* _Your goal_: Gather every line of the entries that includes the word "timeout".

[Opening Data supplied section]

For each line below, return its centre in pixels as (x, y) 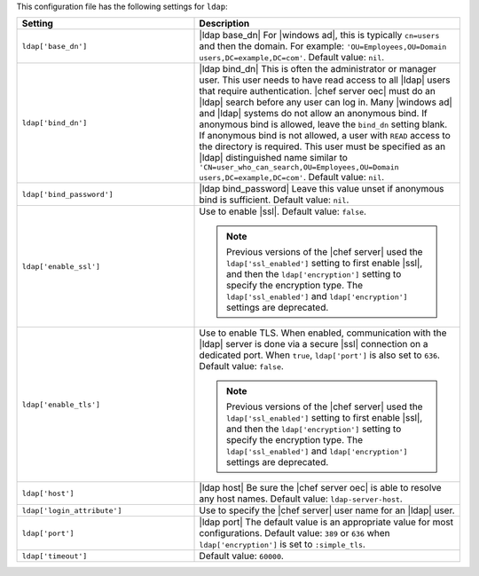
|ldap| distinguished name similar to (273, 158)
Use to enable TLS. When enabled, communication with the (323, 333)
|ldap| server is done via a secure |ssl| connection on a (314, 344)
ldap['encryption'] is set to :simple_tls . (282, 544)
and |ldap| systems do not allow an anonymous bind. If (313, 114)
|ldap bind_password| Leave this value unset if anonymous (322, 189)
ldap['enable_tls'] (61, 404)
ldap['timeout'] (55, 556)
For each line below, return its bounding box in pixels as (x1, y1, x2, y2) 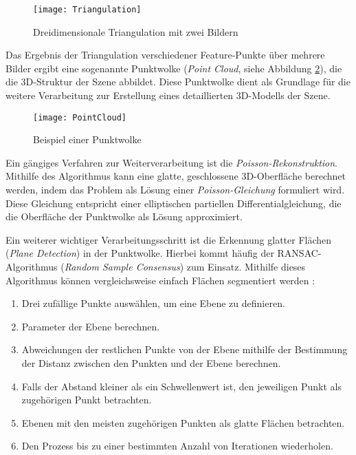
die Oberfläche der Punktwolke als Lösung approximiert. (5, 209, 243, 224)
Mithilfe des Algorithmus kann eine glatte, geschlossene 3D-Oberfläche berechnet (5, 169, 346, 183)
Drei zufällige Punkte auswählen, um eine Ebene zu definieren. (21, 296, 285, 310)
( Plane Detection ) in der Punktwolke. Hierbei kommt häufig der (5, 246, 274, 260)
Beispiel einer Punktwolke (33, 132, 142, 147)
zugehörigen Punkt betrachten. (21, 392, 152, 407)
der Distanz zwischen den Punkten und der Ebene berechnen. (21, 356, 281, 370)
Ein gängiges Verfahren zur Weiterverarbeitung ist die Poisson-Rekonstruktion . (5, 155, 338, 169)
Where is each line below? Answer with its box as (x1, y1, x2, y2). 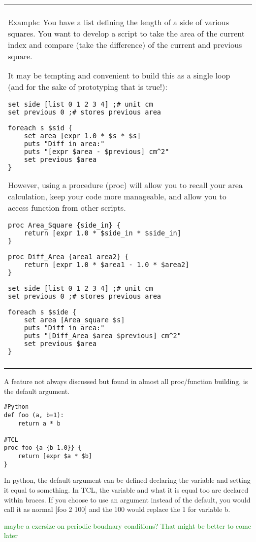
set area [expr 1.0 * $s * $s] (24, 132, 141, 140)
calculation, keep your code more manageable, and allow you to (8, 191, 226, 202)
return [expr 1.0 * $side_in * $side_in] (24, 229, 181, 237)
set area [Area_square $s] (24, 316, 125, 324)
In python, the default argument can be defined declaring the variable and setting (4, 475, 251, 485)
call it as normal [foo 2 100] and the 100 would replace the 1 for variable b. (4, 504, 230, 514)
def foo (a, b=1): (4, 411, 64, 419)
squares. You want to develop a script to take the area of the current (8, 28, 245, 39)
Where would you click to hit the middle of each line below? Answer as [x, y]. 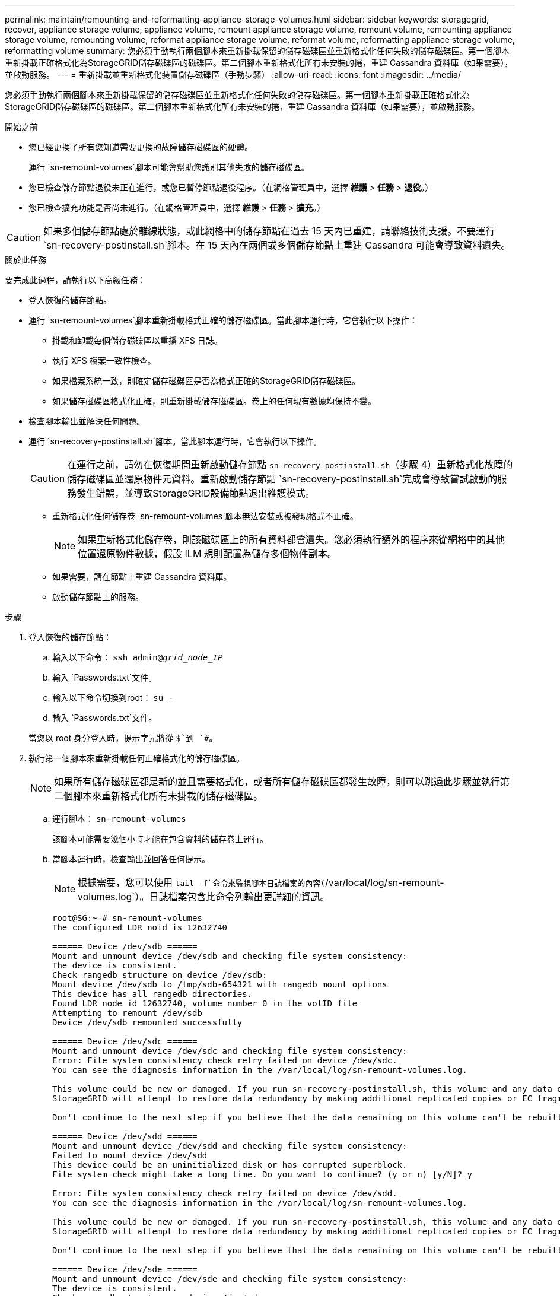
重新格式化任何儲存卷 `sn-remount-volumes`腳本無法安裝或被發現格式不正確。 [205, 516]
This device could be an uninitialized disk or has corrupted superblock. [230, 1165]
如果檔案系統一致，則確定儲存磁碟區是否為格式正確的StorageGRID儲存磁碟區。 [206, 381]
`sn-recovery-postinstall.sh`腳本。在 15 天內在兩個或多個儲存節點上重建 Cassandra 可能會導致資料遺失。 [277, 245]
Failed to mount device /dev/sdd [130, 1155]
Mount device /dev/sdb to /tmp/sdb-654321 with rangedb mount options [220, 984]
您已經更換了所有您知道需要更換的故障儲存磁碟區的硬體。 [141, 147]
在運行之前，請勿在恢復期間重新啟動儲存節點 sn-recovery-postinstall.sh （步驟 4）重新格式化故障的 [290, 465]
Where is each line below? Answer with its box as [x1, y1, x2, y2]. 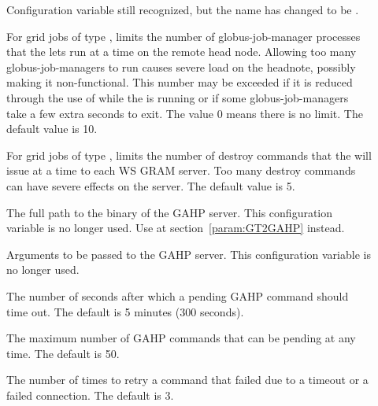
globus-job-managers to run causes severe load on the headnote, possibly [6, 58, 356, 75]
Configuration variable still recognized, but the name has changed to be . [6, 2, 359, 17]
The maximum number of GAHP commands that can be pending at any [6, 330, 356, 346]
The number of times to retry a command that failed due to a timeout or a [6, 371, 369, 388]
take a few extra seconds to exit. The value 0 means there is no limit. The [6, 105, 363, 121]
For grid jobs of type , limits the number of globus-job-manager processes [6, 28, 361, 44]
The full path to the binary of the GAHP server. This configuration [6, 204, 333, 220]
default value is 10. [6, 120, 98, 137]
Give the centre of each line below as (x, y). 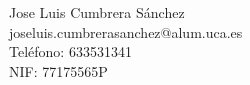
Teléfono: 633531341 (70, 51)
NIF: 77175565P (58, 70)
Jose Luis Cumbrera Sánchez (97, 12)
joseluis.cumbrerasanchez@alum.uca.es (126, 31)
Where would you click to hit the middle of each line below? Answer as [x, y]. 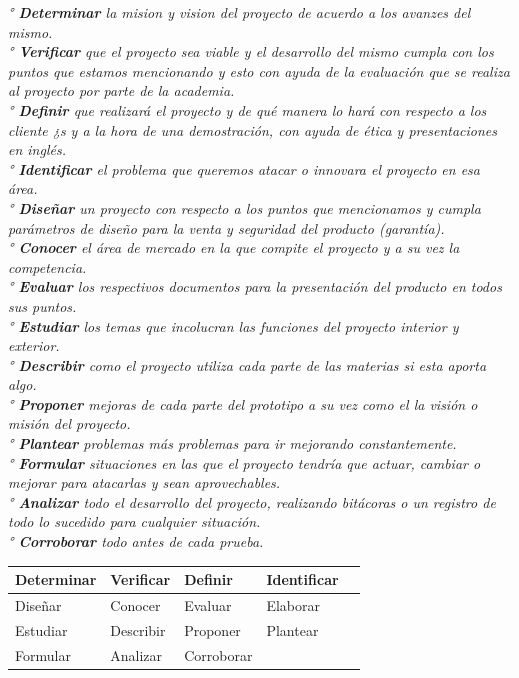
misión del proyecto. [69, 423]
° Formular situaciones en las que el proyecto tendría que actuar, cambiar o [244, 462]
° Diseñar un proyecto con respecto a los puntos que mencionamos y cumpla [244, 207]
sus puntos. [42, 305]
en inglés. [37, 149]
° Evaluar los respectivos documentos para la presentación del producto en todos [255, 286]
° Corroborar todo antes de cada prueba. [136, 541]
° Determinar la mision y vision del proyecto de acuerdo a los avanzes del [239, 12]
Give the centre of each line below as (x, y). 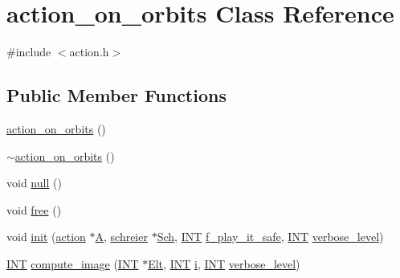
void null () (34, 183)
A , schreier (121, 237)
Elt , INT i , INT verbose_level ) (224, 263)
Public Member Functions (116, 95)
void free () (34, 209)
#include (29, 52)
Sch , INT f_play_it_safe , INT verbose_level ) (270, 237)
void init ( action (46, 237)
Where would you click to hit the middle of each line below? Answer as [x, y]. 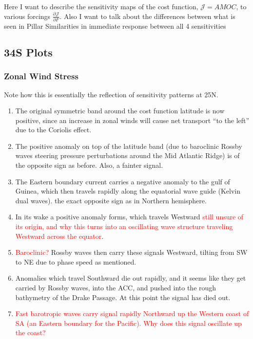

[Closing Data supplied section]

* _Final answer_:
ldap['timeout'] (55, 556)
The number of times to retry a command that failed due to a timeout or a [6, 371, 369, 388]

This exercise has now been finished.